§ **Work to be completed**
Tally the lines containing "between" in this data. Respond with the tally alone.

§ **Task inputs**
:::::

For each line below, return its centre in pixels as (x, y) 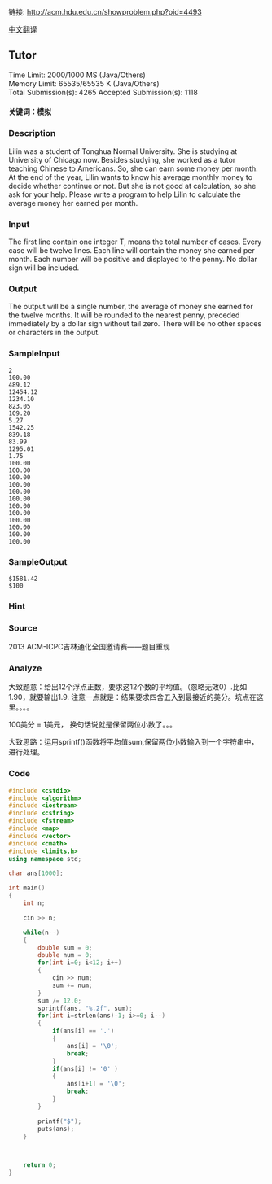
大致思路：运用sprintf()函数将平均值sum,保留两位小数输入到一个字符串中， (134, 742)
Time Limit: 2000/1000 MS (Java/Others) (77, 75)
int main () (27, 888)
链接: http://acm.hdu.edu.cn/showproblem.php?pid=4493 (105, 12)
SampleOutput (38, 561)
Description (32, 133)
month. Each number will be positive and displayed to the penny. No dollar (133, 259)
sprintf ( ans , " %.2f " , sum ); (85, 1008)
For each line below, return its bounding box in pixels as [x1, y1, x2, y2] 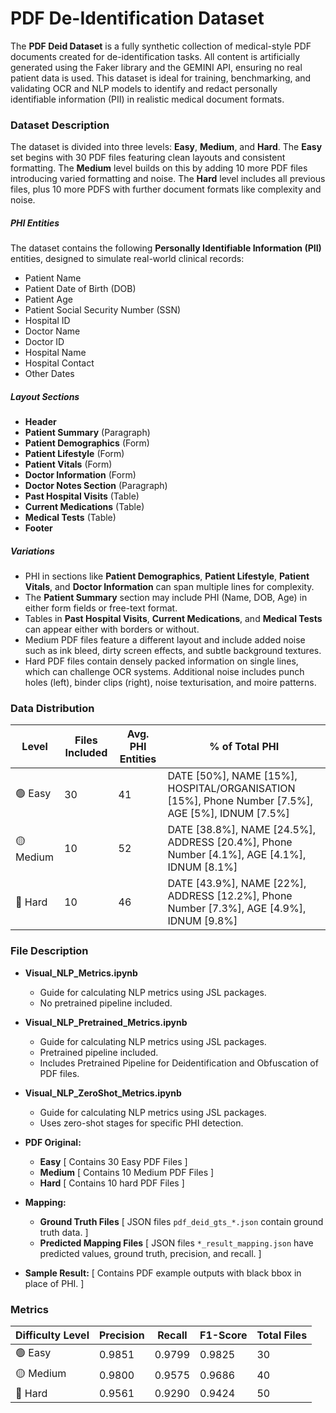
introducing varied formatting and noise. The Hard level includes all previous [10, 173, 326, 185]
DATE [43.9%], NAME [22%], [167, 877, 307, 891]
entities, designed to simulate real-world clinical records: [10, 253, 245, 265]
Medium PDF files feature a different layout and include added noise [24, 634, 306, 646]
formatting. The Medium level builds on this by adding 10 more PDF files [10, 162, 308, 174]
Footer [24, 522, 53, 534]
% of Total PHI [209, 740, 280, 754]
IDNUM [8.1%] [167, 860, 238, 874]
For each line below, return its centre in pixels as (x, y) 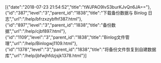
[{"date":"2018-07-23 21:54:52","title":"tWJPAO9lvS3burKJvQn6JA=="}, (78, 7)
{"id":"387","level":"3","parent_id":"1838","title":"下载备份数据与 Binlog (76, 13)
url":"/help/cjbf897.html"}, (40, 31)
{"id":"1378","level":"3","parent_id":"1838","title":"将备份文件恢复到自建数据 (80, 49)
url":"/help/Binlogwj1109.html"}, (46, 43)
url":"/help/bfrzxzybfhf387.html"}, (48, 19)
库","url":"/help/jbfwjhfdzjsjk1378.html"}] (46, 55)
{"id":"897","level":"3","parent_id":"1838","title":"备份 (58, 25)
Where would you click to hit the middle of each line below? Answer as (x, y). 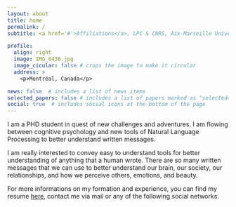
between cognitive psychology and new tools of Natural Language (103, 132)
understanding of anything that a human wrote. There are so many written (114, 160)
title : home (25, 20)
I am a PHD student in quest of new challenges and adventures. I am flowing (118, 124)
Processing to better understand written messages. (81, 139)
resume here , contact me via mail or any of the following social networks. (113, 196)
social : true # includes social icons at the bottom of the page (106, 105)
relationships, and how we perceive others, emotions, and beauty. (103, 175)
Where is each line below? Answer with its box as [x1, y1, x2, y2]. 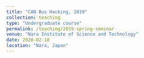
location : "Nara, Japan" [6, 43, 69, 49]
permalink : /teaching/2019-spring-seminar [6, 25, 114, 32]
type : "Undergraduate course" [6, 20, 83, 26]
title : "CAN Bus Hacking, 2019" [6, 8, 87, 15]
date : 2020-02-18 [6, 37, 50, 43]
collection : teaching [6, 14, 61, 21]
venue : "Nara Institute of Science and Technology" [6, 31, 139, 37]
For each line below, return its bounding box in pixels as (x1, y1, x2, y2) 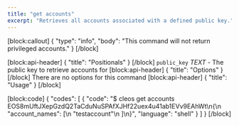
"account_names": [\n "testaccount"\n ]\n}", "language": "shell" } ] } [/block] (7, 109, 232, 118)
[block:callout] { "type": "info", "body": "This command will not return (7, 36, 211, 45)
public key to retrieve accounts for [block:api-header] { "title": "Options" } (7, 65, 224, 74)
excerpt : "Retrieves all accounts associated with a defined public (7, 17, 215, 24)
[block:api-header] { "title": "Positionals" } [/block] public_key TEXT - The (7, 58, 224, 66)
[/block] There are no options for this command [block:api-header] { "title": (7, 72, 228, 82)
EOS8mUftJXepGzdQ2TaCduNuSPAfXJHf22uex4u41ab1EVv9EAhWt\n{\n (7, 102, 222, 110)
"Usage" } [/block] (7, 80, 62, 89)
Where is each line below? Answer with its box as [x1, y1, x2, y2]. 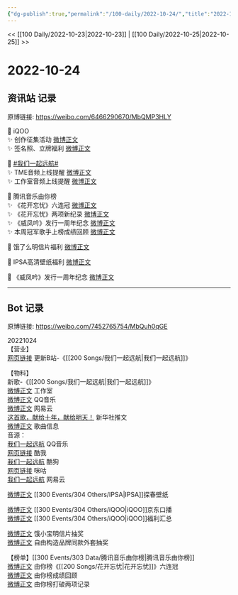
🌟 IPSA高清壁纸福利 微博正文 [7, 257, 91, 266]
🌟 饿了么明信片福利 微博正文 [7, 242, 90, 251]
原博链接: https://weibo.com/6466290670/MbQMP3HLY [7, 112, 171, 121]
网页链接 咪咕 [7, 466, 47, 475]
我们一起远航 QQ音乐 [7, 440, 69, 448]
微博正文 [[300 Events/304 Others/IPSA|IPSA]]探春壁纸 [7, 491, 169, 499]
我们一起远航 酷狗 [7, 457, 59, 466]
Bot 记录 [7, 302, 44, 315]
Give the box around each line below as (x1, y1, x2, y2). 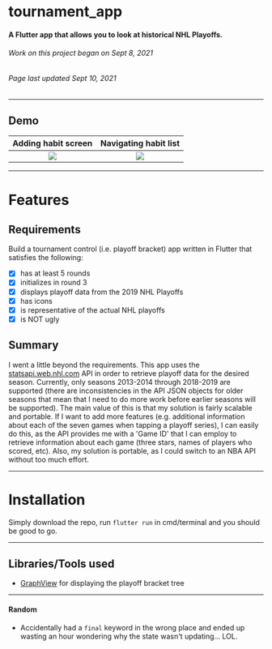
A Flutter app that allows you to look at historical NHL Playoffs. (8, 29, 223, 39)
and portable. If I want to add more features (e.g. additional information (8, 412, 245, 421)
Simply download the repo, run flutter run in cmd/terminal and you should (8, 517, 261, 527)
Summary (8, 339, 59, 352)
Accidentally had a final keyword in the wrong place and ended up (19, 622, 245, 632)
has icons (19, 296, 53, 305)
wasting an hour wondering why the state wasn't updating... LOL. (19, 631, 238, 641)
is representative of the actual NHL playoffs (19, 305, 166, 314)
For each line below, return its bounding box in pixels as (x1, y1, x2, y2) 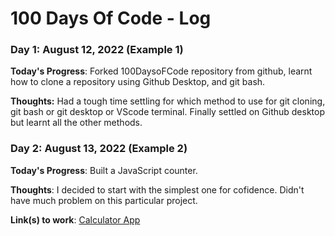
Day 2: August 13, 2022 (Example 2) (10, 142, 188, 156)
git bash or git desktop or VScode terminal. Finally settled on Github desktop (10, 106, 325, 118)
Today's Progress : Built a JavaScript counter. (10, 164, 198, 176)
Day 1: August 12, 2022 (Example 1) (10, 43, 184, 57)
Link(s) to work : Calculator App (10, 213, 141, 226)
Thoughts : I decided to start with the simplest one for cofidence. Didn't (10, 183, 305, 196)
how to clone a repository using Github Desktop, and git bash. (10, 76, 266, 88)
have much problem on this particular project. (10, 194, 198, 206)
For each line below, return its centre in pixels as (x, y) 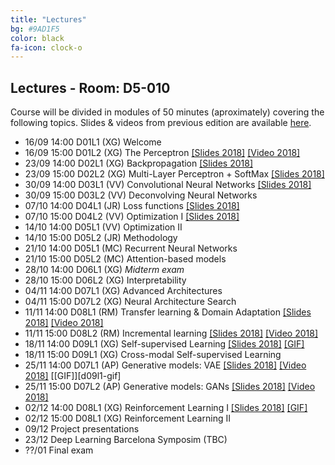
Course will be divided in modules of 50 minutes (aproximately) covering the (167, 112)
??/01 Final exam (59, 450)
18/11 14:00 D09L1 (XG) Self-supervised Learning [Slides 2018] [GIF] (164, 344)
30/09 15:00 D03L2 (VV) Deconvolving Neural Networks (141, 195)
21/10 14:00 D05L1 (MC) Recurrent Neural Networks (131, 248)
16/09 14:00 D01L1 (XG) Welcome (93, 142)
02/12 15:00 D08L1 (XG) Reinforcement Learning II (127, 418)
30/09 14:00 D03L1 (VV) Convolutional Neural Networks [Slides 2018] (168, 185)
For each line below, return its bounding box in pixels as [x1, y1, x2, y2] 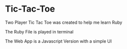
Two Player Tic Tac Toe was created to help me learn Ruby [5, 19, 123, 25]
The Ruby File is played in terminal [5, 29, 74, 34]
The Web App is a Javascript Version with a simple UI [5, 38, 112, 44]
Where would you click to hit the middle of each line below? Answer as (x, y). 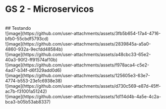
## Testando (18, 28)
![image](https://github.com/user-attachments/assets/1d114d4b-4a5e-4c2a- (83, 96)
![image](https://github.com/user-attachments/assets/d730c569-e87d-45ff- (83, 86)
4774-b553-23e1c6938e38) (34, 81)
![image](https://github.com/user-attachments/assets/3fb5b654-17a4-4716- (83, 33)
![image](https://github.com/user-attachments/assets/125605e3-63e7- (78, 75)
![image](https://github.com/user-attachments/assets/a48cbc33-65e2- (78, 54)
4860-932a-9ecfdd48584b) (34, 49)
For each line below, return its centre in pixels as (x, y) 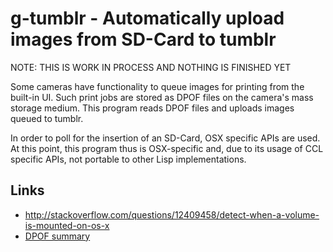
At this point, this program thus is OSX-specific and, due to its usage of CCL (167, 148)
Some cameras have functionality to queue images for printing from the (157, 86)
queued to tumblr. (47, 118)
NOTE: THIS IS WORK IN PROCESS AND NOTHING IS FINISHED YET (151, 67)
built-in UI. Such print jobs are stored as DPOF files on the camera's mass (162, 97)
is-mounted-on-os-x (67, 225)
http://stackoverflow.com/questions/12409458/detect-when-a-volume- (172, 214)
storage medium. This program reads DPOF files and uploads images (152, 108)
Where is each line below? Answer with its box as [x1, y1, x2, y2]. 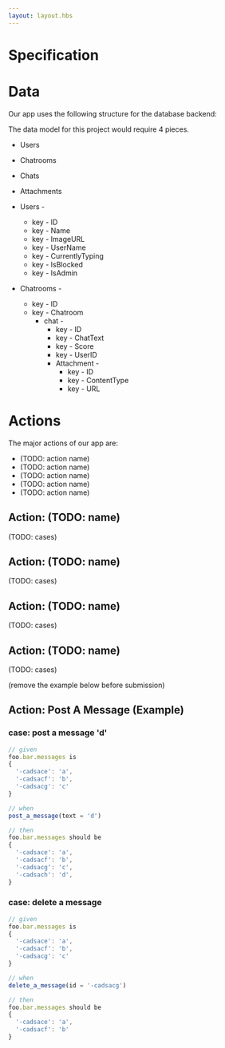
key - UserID [55, 350, 97, 359]
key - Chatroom [31, 307, 84, 317]
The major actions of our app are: [8, 438, 118, 448]
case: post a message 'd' [8, 727, 108, 738]
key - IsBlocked [31, 259, 84, 269]
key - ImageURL [31, 234, 85, 243]
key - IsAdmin [31, 268, 78, 278]
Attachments [19, 186, 62, 196]
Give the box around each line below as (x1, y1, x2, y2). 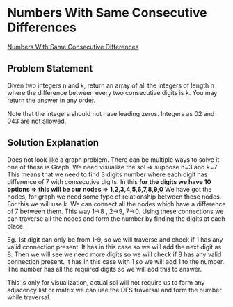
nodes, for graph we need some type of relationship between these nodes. (7, 192, 222, 201)
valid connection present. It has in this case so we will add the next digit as (7, 242, 222, 251)
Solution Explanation (7, 137, 99, 149)
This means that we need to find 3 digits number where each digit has (7, 170, 208, 179)
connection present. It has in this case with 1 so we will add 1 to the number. (7, 257, 225, 265)
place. (7, 222, 26, 230)
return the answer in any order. (7, 96, 96, 104)
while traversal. (7, 293, 51, 301)
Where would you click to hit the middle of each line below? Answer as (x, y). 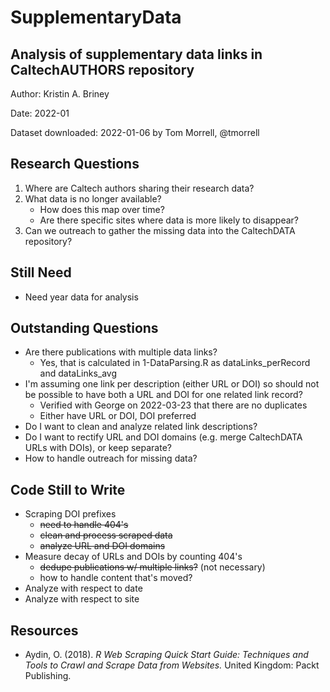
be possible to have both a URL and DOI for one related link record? (163, 395)
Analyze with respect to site (82, 599)
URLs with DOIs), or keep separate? (98, 448)
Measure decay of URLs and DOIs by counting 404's (133, 557)
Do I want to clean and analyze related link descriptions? (141, 427)
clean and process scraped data (106, 535)
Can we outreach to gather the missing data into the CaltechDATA (160, 230)
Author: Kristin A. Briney (60, 94)
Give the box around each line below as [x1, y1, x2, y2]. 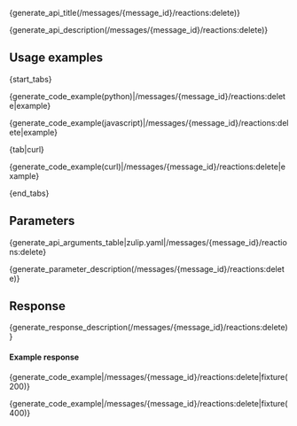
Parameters [9, 213, 75, 228]
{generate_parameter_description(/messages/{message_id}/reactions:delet [9, 263, 285, 274]
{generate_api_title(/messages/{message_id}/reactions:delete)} [9, 8, 241, 18]
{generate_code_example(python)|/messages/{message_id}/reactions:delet [9, 90, 286, 101]
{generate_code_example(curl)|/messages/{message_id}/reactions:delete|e [9, 161, 286, 172]
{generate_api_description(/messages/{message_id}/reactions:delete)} [9, 25, 269, 35]
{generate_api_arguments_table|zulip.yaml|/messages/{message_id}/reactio [9, 236, 288, 247]
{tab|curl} [9, 143, 44, 154]
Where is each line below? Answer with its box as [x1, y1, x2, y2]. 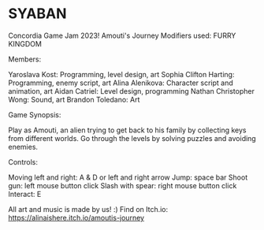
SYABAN [8, 5, 67, 23]
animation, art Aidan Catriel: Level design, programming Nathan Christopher [8, 86, 255, 95]
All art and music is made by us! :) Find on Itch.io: [8, 204, 169, 213]
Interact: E [8, 189, 42, 198]
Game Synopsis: [8, 109, 61, 119]
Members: [8, 54, 42, 64]
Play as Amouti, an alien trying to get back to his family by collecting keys [8, 125, 247, 135]
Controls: [8, 157, 38, 166]
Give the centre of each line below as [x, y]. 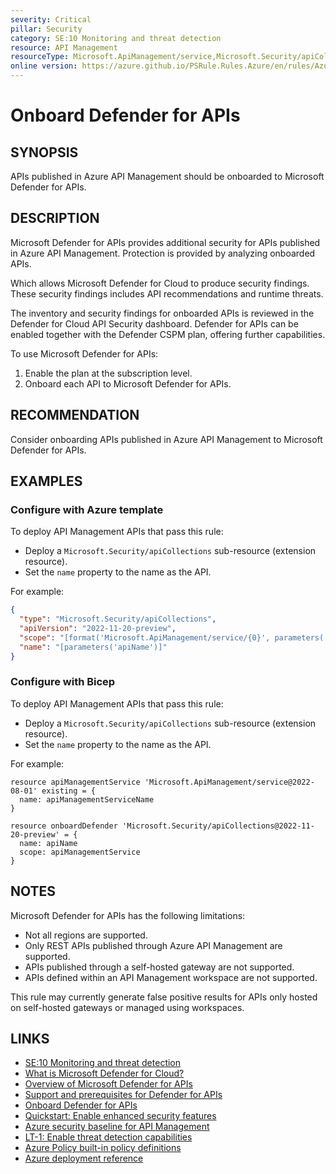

:::::

§ **Solution to the problem**
2